​​​​​​​Eğitim meselemiz

Yaklaşık onbir yıldır hazırladığı "Eğitim İzleme Raporları" ile ülkemiz eğitimine katkı sağlayan ERG(Eğitim Reformu Girişimi) sivil toplum kuruluşu 2017-18 Eğitim İzleme Raporunu yayınladı. Raporun ayrıntılarını okumak isteyenler ERG'nin internet sitesinde pdf formatında bulabilirler.

İstatistiki verilerle desteklenen rapordan önemli olduğunu düşündüğüm sorunlu konuların altını çizmek istiyorum.

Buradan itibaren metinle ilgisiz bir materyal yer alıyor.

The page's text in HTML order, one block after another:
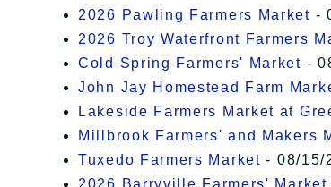
2026 Pawling Farmers Market -
2026 Troy Waterfront Farmers
Cold Spring Farmers' Market -
John Jay Homestead Farm
Lakeside Farmers Market at
Millbrook Farmers' and Makers
Tuxedo Farmers Market - 08/15/
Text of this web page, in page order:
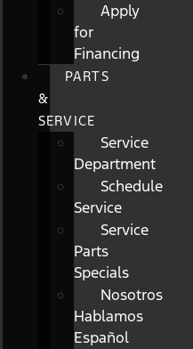
Apply
for
Financing
PARTS
&
SERVICE
Service
Department
Schedule
Service
Service
Parts
Specials
Nosotros
Hablamos
Español
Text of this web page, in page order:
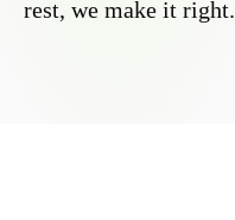
rest, we make it right.
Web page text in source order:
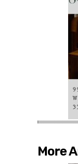
More
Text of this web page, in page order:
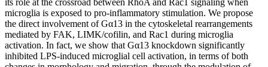
its role at the crossroad between RhoA and Rac1 signaling when
microglia is exposed to pro-inflammatory stimulation. We propose
the direct involvement of Gα13 in the cytoskeletal rearrangements
mediated by FAK, LIMK/cofilin, and Rac1 during microglia
activation. In fact, we show that Gα13 knockdown significantly
inhibited LPS-induced microglial cell activation, in terms of both
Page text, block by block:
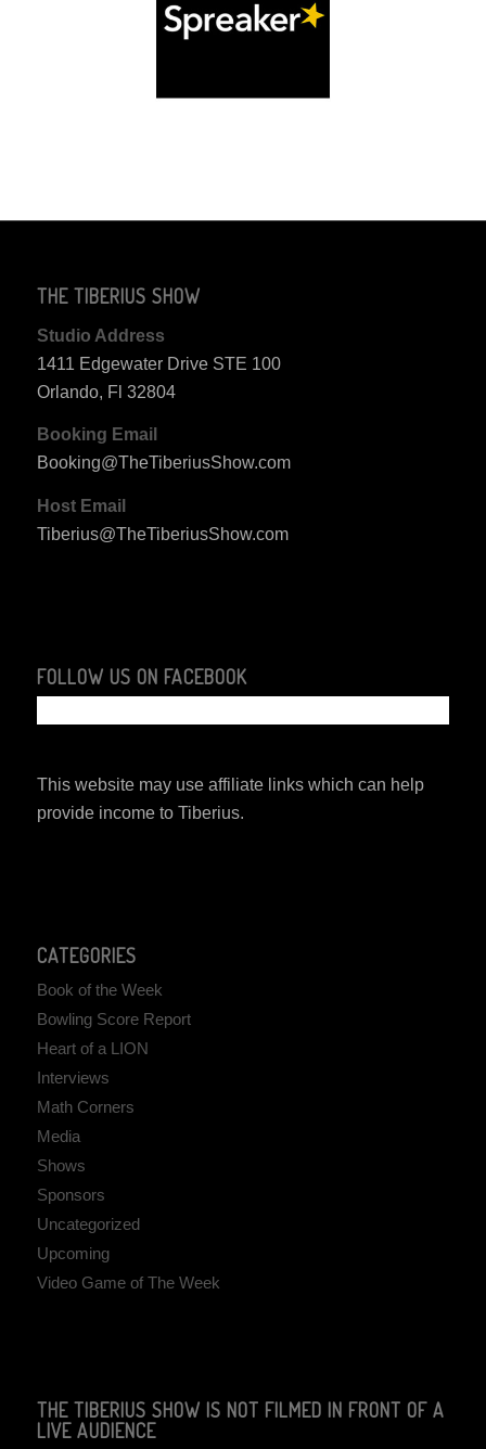
THE TIBERIUS SHOW
Studio Address
1411 Edgewater Drive STE 100
Orlando, Fl 32804
Booking Email
Booking@TheTiberiusShow.com
Host Email
Tiberius@TheTiberiusShow.com
FOLLOW US ON FACEBOOK
This website may use affiliate links which can help
provide income to Tiberius.
CATEGORIES
Book of the Week
Bowling Score Report
Heart of a LION
Interviews
Math Corners
Media
Shows
Sponsors
Uncategorized
Upcoming
Video Game of The Week
THE TIBERIUS SHOW IS NOT FILMED IN FRONT OF A
LIVE AUDIENCE
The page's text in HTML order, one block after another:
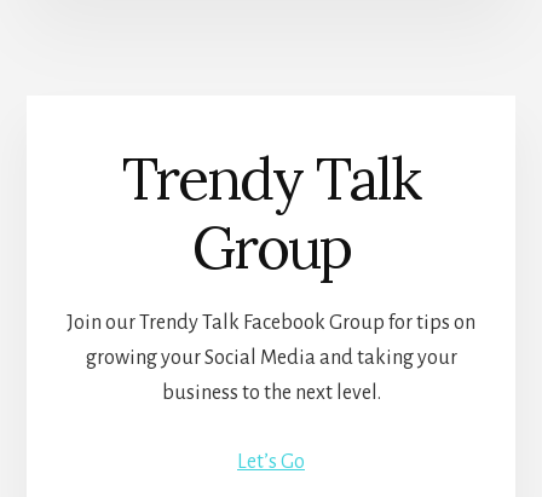
Trendy Talk
Group
Join our Trendy Talk Facebook Group for tips on
growing your Social Media and taking your
business to the next level.
Let’s Go

Öncelikli sorunlardan biri olan "Eğitime Erişim" ülkemiz açısından tarihsel ve sosyolojik sebepleri olan bir mesele olduğu halde yıllar içinde bu sorun hayli azaltıldı. Eğitimden erken ayrılan 18-24 yaş aralığındaki erkeklerin oranı %31 kadınların ise %34'ü eğitimden erken ayrılıyor. Bu durumun ağırlıklı sebebi erkekler için eğitim maliyetlerini karşılayamamak iken kadınlarda ana sebep ailesinin veya eşinin eğitime izin vermemesidir. Türkiye genelinde, zorunlu eğitim kapsamında olduğu halde ortaöğretime erişim 2017-18 yılında %83,6. Tabii bölgeler arası farklılıklar devam ediyor. Mesela Güneydoğu Anadolu'da, 2017-18 yılında erkeklerin okullulaşma oranı %71,9 iken kadınlar için bu oran %67,2 olarak karşımıza çıkıyor. İlkokul çağı olan 6-9 yaş arası çocukların net okullulaşma oranı %98,4'tür. Öte yandan, bu yaş grubundaki çocukların %1,6'sının örgün eğitimin tümüyle dışında kalıyor.

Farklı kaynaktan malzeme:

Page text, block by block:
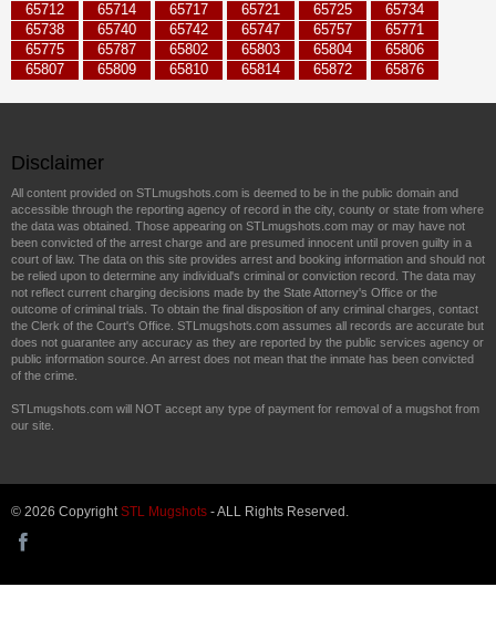
65712
65714 65717 65721 65725
65734
65738
65740 65742 65747 65757
65771
65775
65787 65802 65803 65804
65806
65807
65809 65810 65814 65872 65876
Disclaimer
All content provided on STLmugshots.com is deemed to be in the public domain and
accessible through the reporting agency of record in the city, county or state from where
the data was obtained. Those appearing on STLmugshots.com may or may have not
been convicted of the arrest charge and are presumed innocent until proven guilty in a
court of law. The data on this site provides arrest and booking information and should not
be relied upon to determine any individual's criminal or conviction record. The data may
not reflect current charging decisions made by the State Attorney's Office or the
outcome of criminal trials. To obtain the final disposition of any criminal charges, contact
the Clerk of the Court's Office. STLmugshots.com assumes all records are accurate but
does not guarantee any accuracy as they are reported by the public services agency or
public information source. An arrest does not mean that the inmate has been convicted
of the crime.
STLmugshots.com will NOT accept any type of payment for removal of a mugshot from
our site.
© 2026 CopyrightSTL Mugshots - ALL Rights Reserved.
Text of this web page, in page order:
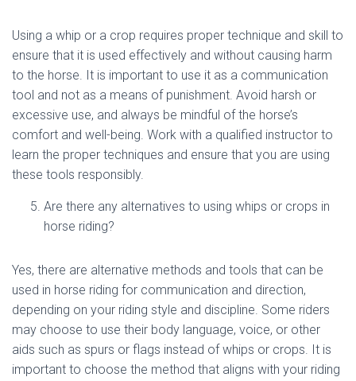
Using a whip or a crop requires proper technique and skill to
ensure that it is used effectively and without causing harm
to the horse. It is important to use it as a communication
tool and not as a means of punishment. Avoid harsh or
excessive use, and always be mindful of the horse’s
comfort and well-being. Work with a qualified instructor to
learn the proper techniques and ensure that you are using
these tools responsibly.
Are there any alternatives to using whips or crops in
horse riding?
Yes, there are alternative methods and tools that can be
used in horse riding for communication and direction,
depending on your riding style and discipline. Some riders
may choose to use their body language, voice, or other
aids such as spurs or flags instead of whips or crops. It is
important to choose the method that aligns with your riding
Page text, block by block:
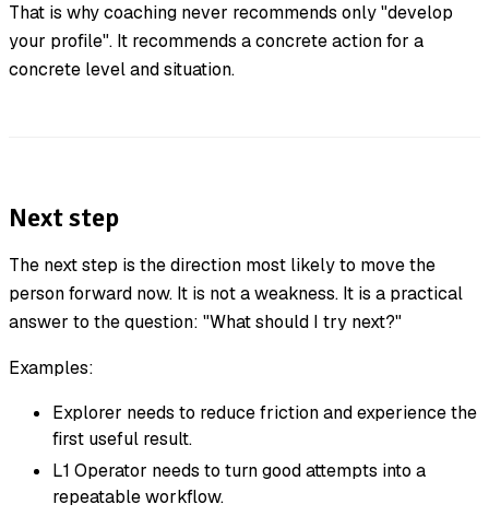
That is why coaching never recommends only "develop
your profile". It recommends a concrete action for a
concrete level and situation.
Next step
The next step is the direction most likely to move the
person forward now. It is not a weakness. It is a practical
answer to the question: "What should I try next?"
Examples:
Explorer needs to reduce friction and experience the
first useful result.
L1 Operator needs to turn good attempts into a
repeatable workflow.
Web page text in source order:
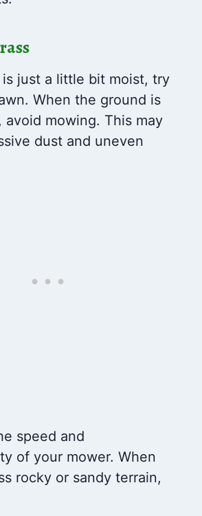
just a little bit moist, try
When the ground is
avoid mowing. This may
dust and uneven
speed and
of your mower. When
rocky or sandy terrain,
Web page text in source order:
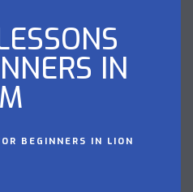
IN
BEGINNERS IN LION
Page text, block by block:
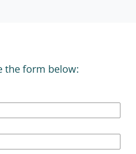
the form below:
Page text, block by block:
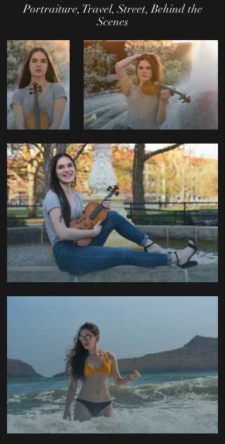
Portraiture, Travel, Street, Behind the
Scenes

Eğitimin dışında kalanlar karşımıza genç işsizler olarak çıkıyor. Mesela 15-24 yaş arası kadınlar için genç işsizlik oranı 2017'de %26,1'e çıkarak, son 18 yılın en yüksek düzeyine erişmiştir.

Eğitimin yeniden yapılandırılması kapsamında ele alınan öncelikli meselelerden biri de okul öncesi eğitim konusudur. Rapordaki verilere göre 2017-18 eğitim öğretim yılında 5 yaşta net okullulaşma oranı %66,9 olarak gerçekleşmiş. Bilindiği gibi okul öncesi eğitimden az da olsa katkı payı alınmakta(illere göre alınan katkı payı değişiyor). Raporda, sosyoekonomik olarak dezavantajlı durumdaki ailelerden gelen çocukların okul öncesi eğitime erişimi için "katkı payı" engelinin ortadan kalkmasının gerekli olduğu vurgulanıyor.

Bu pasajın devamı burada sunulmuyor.